(RECORDS FOR THE EXERCISE begins)

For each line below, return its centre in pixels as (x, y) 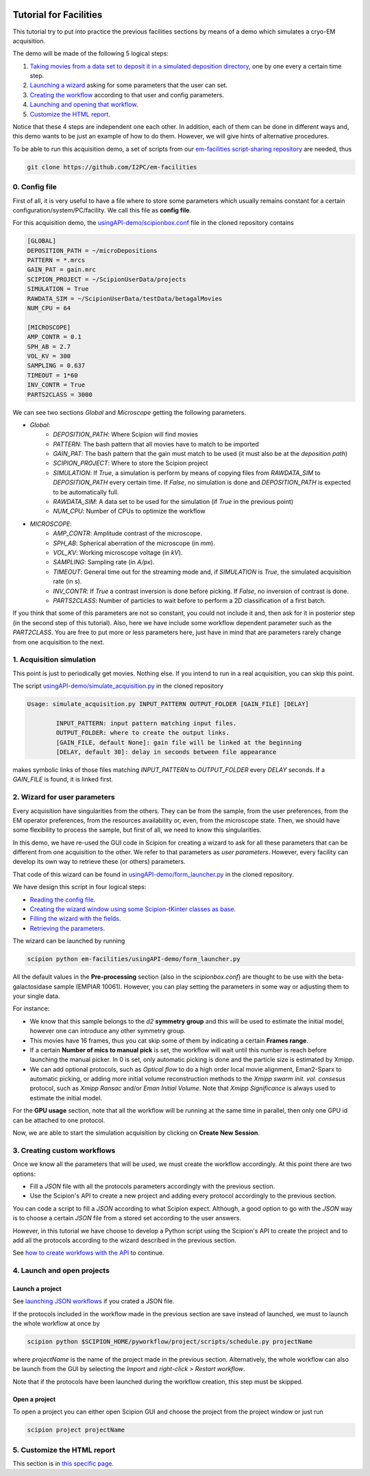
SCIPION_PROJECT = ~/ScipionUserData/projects (107, 279)
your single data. (36, 996)
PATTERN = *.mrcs (56, 260)
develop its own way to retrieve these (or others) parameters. (99, 862)
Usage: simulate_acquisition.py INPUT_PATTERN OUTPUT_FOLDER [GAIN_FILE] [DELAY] (168, 704)
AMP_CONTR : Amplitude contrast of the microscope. (127, 533)
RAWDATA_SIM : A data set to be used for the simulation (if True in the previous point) (173, 502)
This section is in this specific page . (63, 1463)
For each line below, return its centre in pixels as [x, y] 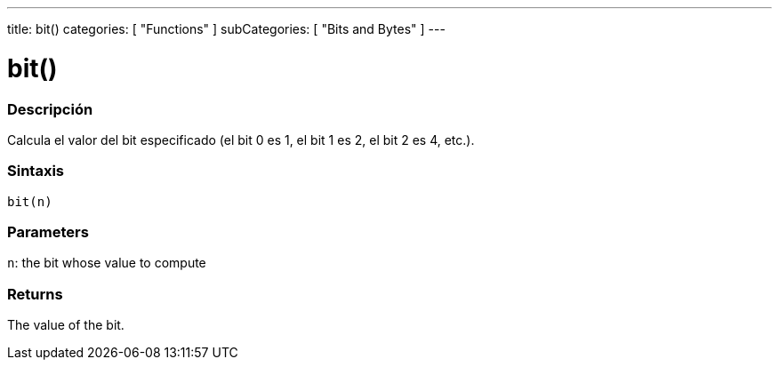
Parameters [48, 232]
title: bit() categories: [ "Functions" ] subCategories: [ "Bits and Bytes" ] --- [226, 29]
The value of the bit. [66, 325]
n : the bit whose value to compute [107, 263]
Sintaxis [36, 171]
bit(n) [30, 201]
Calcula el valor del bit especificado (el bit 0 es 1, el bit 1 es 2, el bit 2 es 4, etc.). [241, 140]
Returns [35, 294]
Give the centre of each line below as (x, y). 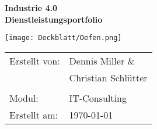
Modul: (24, 98)
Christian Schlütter (108, 77)
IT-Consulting (98, 98)
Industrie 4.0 (31, 8)
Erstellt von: (35, 60)
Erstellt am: (34, 114)
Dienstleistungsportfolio (54, 19)
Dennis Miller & (102, 60)
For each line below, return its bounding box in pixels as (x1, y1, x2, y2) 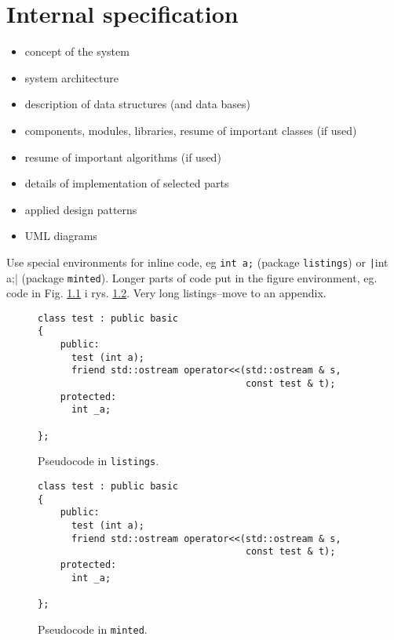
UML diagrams (24, 227, 97, 244)
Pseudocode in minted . (38, 620, 148, 637)
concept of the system (24, 43, 130, 60)
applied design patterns (24, 201, 137, 217)
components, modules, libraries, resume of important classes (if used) (24, 122, 357, 138)
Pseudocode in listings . (38, 453, 159, 469)
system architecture (24, 69, 119, 85)
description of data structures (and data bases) (24, 96, 250, 112)
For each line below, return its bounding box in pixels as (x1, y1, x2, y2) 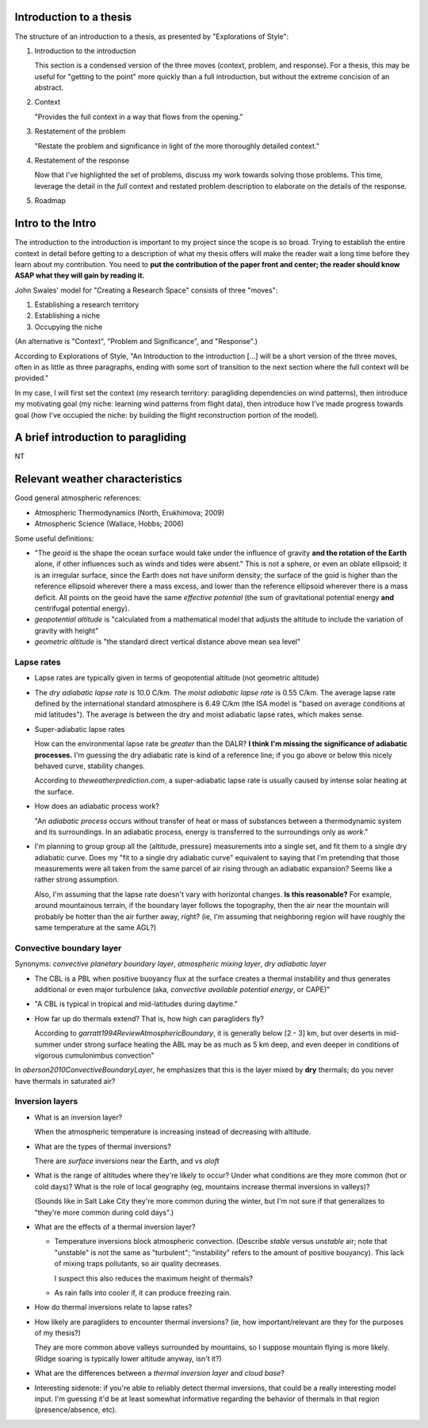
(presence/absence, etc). (34, 1405, 117, 1415)
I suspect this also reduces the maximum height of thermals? (54, 1273, 254, 1283)
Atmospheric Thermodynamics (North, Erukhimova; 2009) (34, 507, 225, 517)
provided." (14, 373, 49, 383)
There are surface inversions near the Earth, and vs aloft (34, 1156, 220, 1166)
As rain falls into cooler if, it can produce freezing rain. (54, 1288, 231, 1297)
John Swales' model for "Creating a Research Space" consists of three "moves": (14, 285, 278, 295)
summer (34, 1039, 62, 1049)
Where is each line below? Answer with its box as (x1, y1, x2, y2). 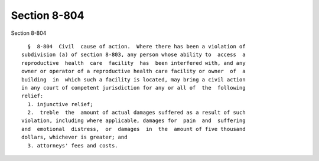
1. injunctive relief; (27, 101, 93, 107)
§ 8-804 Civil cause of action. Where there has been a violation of (27, 43, 246, 50)
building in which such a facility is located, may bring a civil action (21, 76, 246, 83)
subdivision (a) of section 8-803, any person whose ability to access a (21, 51, 246, 58)
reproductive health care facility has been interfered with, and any (21, 60, 246, 66)
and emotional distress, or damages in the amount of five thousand (21, 126, 246, 132)
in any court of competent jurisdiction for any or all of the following (21, 84, 246, 91)
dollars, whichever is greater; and (21, 134, 128, 141)
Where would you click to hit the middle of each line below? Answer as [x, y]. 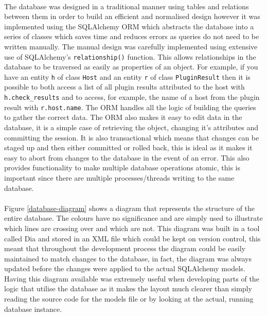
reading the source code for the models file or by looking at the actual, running [129, 299]
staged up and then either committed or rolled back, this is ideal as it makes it [128, 147]
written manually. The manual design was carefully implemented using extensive [131, 46]
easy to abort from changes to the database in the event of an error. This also [127, 157]
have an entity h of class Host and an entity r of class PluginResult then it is [127, 76]
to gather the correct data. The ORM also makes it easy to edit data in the [123, 117]
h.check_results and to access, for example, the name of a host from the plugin [132, 97]
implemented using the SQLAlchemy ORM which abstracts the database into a [129, 26]
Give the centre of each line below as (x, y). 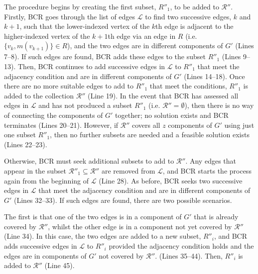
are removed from (128, 170)
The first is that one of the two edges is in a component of (93, 217)
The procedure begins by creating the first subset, (80, 6)
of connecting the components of (54, 115)
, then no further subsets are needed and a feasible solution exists (150, 135)
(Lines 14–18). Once (214, 76)
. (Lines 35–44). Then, (189, 255)
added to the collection (39, 95)
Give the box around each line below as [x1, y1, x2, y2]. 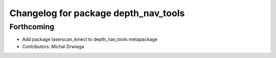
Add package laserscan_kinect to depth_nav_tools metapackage [22, 36, 158, 42]
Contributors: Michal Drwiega [22, 43, 84, 49]
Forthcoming [9, 22, 55, 31]
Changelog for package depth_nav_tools [9, 8, 185, 19]
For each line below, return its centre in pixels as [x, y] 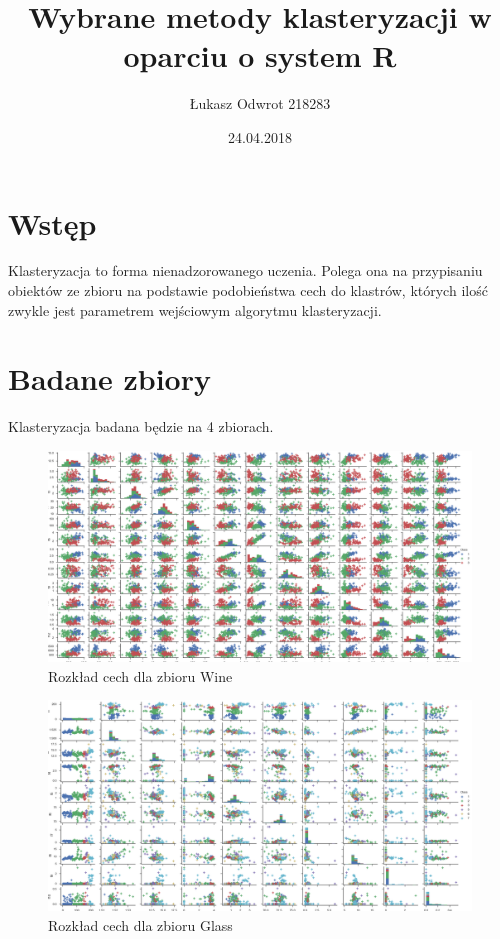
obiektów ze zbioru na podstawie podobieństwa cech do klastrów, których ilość [248, 290]
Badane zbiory [109, 378]
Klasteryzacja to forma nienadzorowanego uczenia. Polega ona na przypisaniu [245, 270]
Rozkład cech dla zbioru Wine [140, 675]
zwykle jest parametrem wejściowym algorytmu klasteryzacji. [195, 309]
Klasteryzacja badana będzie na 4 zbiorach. [141, 426]
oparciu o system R [260, 55]
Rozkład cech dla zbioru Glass [140, 925]
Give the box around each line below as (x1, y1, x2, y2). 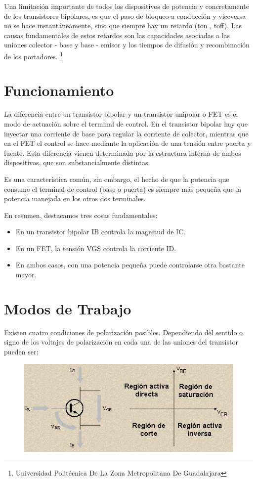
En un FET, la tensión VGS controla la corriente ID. (15, 243, 176, 253)
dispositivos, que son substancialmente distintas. (4, 157, 150, 168)
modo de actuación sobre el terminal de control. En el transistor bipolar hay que (4, 118, 248, 129)
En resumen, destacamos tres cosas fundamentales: (4, 210, 158, 220)
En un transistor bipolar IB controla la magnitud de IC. (15, 226, 186, 237)
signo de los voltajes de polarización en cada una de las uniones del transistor (4, 337, 238, 347)
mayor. (15, 269, 37, 280)
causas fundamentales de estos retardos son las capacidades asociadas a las (4, 30, 230, 40)

(RECORDS FOR THE EXERCISE ends)

Give again, exactly, the lines from the start of the data through the one holding "develop its own"; omit the pictures.

For each line below, return its centre in pixels as (x, y) 
SCIPION_PROJECT = ~/ScipionUserData/projects (107, 279)
your single data. (36, 996)
PATTERN = *.mrcs (56, 260)
develop its own way to retrieve these (or others) parameters. (99, 862)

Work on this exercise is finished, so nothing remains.